The oxidation state of element tin is 0.

Oxidation state of Chlorine is -1.

Let, oxidation state of tin in SnCl₆^2- is x.

Now you can write,

 ^{$$\begin{gathered} x+6\left(-1\right)=-2 \\ x=+4 \end{gathered}$$}

Oxidation state of Oxygen is -2.

Let, oxidation state of nitrogen in NO₃^- is y.

Now you can write,

 ^{$$\begin{gathered} y+3\left(-2\right)=-1 \\ y=+5 \end{gathered}$$}

Oxidation state of Oxygen is -2.

Let, oxidation state of nitrogen in NO₂ is z.

Now you can write,

 ^{$$\begin{gathered} z+2\left(-2\right)=0 \\ z=+4 \end{gathered}$$}

In the given reaction

$8H^{+}\left(aq\right)+6C{l}^{-}\left(aq\right)+Sn\left(s\right)+4N{O}_3^{-}\left(aq\right)\to SnC{l}_6^{2-}\left(aq\right)+4N{O}_2\left(g\right)+4H_{2}O\left(l\right)$

The oxidation state of tin in Sn is 0 which increases to +4 in SnCl₆^2-. Therefore, Sn undergoes oxidation in this given reaction. Hence, it acts as a reducing agent.
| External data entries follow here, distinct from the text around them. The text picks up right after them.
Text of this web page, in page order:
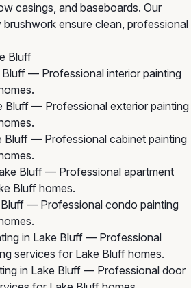
casings, and baseboards. Our
ensure clean, professional
Bluff
Bluff— Professional interior painting
Bluff — Professional exterior painting
Bluff — Professional cabinet painting
Bluff — Professional apartment
Bluff homes.
— Professional condo painting
in Lake Bluff — Professional
services for Lake Bluff homes.
in Lake Bluff — Professional door
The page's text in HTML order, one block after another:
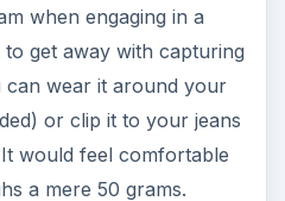
when engaging in a
get away with capturing
can wear it around your
or clip it to your jeans
would feel comfortable
a mere 50 grams.

The oxidation state of nitrogen in NO₃^- is +5 which reduces to +4 in NO₂. Therefore, NO₃^- undergoes reduction in this given reaction. Hence, it acts as an oxidizing agent.
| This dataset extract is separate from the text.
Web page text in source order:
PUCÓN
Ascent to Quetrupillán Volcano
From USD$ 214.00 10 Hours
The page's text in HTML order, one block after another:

Oxidation state of Oxygen is -2.

Let, oxidation state of manganese in MnO₄^- is x.

Now you can write,

 ^{$$\begin{gathered} x+4\left(-2\right)=-1 \\ x=+7 \end{gathered}$$}

Oxidation state of manganese in Mn²⁺ is +2.
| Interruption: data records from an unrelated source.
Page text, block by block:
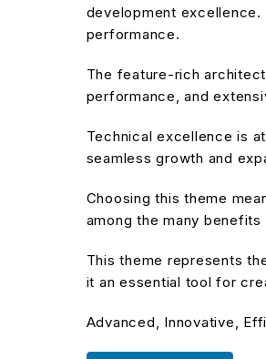
development
performance.
The feature-rich
performance, and
Technical excellence is
seamless growth and
Choosing this theme
among the many
This theme represents
it an essential tool for
Advanced, Innovative,

Oxidation state of chlorine in Cl^- is -1. 

Oxidation state of chlorine in Cl₂ is 0. 

In the given reaction

$2Mn{O}_4^{-}\left(aq\right)+10C{l}^{-}\left(aq\right)+16H^{+}\left(aq\right)\to 5C{l}_2^{}\left(g\right)+2M{n}^{2+}\left(aq\right)+8H_{2}O\left(l\right)$

The oxidation state of manganese in MnO₄^- is +7 which decreases to +2 in Mn²⁺. Therefore, MnO₄^- undergoes reduction in this given reaction. Hence, it acts as an oxidizing agent.

The oxidation state of chlorine in Cl^- is -1 which increases to 0 in Cl₂. Therefore, Cl^- undergoes oxidation in this given reaction. Hence, it acts as a reducing agent.